# Odd thing with gmail



## Alice Kramden (Mar 26, 2008)

The standard version will no longer load on my pc. All that will come up, and I have to click on it at the bottom, is the html version for slow connections. I can still access my email through this clumsy version, but. 

I've googled this and none of the answers fit my situation. They all presume you get some sort of error message, I do not. I log in, the page comes up and just sits there. 

I updated Firefox, no change. My internet speed is way better than it used to be, around 5.00+ mbps or whatever that thing is on speedtest. 

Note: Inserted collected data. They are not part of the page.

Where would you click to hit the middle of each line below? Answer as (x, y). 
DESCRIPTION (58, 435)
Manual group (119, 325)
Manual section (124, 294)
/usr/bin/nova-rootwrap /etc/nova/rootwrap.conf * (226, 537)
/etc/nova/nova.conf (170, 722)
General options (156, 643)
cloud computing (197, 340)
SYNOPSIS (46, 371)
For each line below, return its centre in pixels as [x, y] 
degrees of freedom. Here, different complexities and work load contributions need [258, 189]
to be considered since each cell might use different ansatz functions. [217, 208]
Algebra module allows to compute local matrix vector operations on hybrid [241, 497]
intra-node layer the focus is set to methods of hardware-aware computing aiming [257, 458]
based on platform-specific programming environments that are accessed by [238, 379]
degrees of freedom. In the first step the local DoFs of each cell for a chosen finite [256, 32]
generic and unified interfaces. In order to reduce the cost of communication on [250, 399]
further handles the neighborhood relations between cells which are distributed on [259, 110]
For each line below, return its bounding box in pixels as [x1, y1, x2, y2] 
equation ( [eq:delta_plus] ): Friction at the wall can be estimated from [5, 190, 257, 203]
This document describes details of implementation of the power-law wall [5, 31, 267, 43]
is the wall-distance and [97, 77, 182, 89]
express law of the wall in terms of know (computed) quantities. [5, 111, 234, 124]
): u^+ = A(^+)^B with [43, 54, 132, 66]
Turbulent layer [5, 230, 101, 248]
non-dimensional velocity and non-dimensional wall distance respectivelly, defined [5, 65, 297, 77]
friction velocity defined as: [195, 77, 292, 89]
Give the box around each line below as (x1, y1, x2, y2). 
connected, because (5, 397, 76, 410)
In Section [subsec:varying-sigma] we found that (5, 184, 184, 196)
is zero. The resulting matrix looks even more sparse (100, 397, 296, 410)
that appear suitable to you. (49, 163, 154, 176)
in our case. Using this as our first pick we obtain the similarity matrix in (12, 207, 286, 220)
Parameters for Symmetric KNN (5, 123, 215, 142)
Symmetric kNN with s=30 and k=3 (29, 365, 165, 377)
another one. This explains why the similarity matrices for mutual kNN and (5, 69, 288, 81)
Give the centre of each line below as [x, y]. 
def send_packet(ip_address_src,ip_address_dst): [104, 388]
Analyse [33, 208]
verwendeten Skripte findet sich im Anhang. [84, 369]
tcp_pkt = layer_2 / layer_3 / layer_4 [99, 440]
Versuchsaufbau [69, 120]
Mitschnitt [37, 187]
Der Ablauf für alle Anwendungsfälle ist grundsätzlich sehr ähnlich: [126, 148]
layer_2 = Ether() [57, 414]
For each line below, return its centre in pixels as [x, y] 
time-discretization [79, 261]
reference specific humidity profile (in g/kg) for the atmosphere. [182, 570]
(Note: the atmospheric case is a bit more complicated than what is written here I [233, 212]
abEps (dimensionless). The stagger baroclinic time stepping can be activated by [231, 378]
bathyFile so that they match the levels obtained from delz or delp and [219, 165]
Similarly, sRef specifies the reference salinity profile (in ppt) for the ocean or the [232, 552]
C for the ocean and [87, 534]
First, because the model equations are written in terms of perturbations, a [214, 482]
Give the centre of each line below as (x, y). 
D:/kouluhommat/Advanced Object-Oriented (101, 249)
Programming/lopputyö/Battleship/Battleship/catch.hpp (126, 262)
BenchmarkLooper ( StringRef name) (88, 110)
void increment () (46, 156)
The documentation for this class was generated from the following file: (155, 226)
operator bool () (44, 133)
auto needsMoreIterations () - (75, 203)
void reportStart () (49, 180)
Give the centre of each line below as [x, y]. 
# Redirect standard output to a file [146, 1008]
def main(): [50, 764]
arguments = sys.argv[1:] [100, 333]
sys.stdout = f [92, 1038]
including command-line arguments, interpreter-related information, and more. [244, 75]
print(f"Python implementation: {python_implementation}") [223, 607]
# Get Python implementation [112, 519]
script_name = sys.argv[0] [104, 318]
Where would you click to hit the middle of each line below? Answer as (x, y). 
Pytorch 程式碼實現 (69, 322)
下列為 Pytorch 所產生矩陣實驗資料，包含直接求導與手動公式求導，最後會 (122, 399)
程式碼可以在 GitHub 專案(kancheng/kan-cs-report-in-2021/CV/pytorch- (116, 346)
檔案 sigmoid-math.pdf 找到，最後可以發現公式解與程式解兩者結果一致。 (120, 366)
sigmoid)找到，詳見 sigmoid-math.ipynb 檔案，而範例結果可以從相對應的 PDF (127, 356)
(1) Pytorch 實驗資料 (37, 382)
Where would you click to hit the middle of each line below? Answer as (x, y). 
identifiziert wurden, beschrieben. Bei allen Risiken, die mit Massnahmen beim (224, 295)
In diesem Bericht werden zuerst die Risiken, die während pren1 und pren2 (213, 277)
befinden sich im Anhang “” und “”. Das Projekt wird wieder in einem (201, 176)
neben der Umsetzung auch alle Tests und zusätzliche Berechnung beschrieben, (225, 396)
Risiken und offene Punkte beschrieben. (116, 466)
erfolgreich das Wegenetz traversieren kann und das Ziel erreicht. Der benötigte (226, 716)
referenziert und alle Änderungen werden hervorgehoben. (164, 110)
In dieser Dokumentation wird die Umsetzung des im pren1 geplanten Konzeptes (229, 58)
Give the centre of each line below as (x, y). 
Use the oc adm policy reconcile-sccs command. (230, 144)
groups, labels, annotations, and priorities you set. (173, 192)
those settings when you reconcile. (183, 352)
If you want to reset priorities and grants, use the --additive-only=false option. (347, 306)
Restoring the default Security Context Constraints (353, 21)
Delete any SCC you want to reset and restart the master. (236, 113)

This has just happened in the past couple of days. Its not a big deal, but still I would like to access my gmail like normal, and have all the bells and whistles of the standard version. 

Thoughts?


----------



## Belfrybat (Feb 21, 2003)

Try this link: https://mail.google.com/mail/u/0/h/kfxu3zmv1feb/?v=lui and click on "take me to latest gmail". 
If that doesn't work, try this one: https://support.google.com/mail/answer/15049?hl=en

Good luck!


----------



## Alice Kramden (Mar 26, 2008)

Thanks for the suggestion, 'Bat, but I get no joy. 

"It's dead, Jim."


----------



## Alice Kramden (Mar 26, 2008)

Update. Have discovered Ad Block Plus is preventing gmail standard view from loading. Googled a solution, found reference to an "update filters" button/tab to click on, but I cannot find it on Ad Block's page. (Tools, Add ons, Add ons Manager, Open ABP.)

So, until I can get that figured out, it looks like I will just have to disable ABP to check email. 

Clumsy, but do-able. Letting you all know in case you run into the same thing.


----------



## Belfrybat (Feb 21, 2003)

I think you can just disable it on the G-Mail page. I had to do that for Hulu to allow their commercials to run.


----------



## bjba (Feb 18, 2003)

I have ad block plus, ad aware ad block on my machine and have seen no problems with GMail. Strange.


----------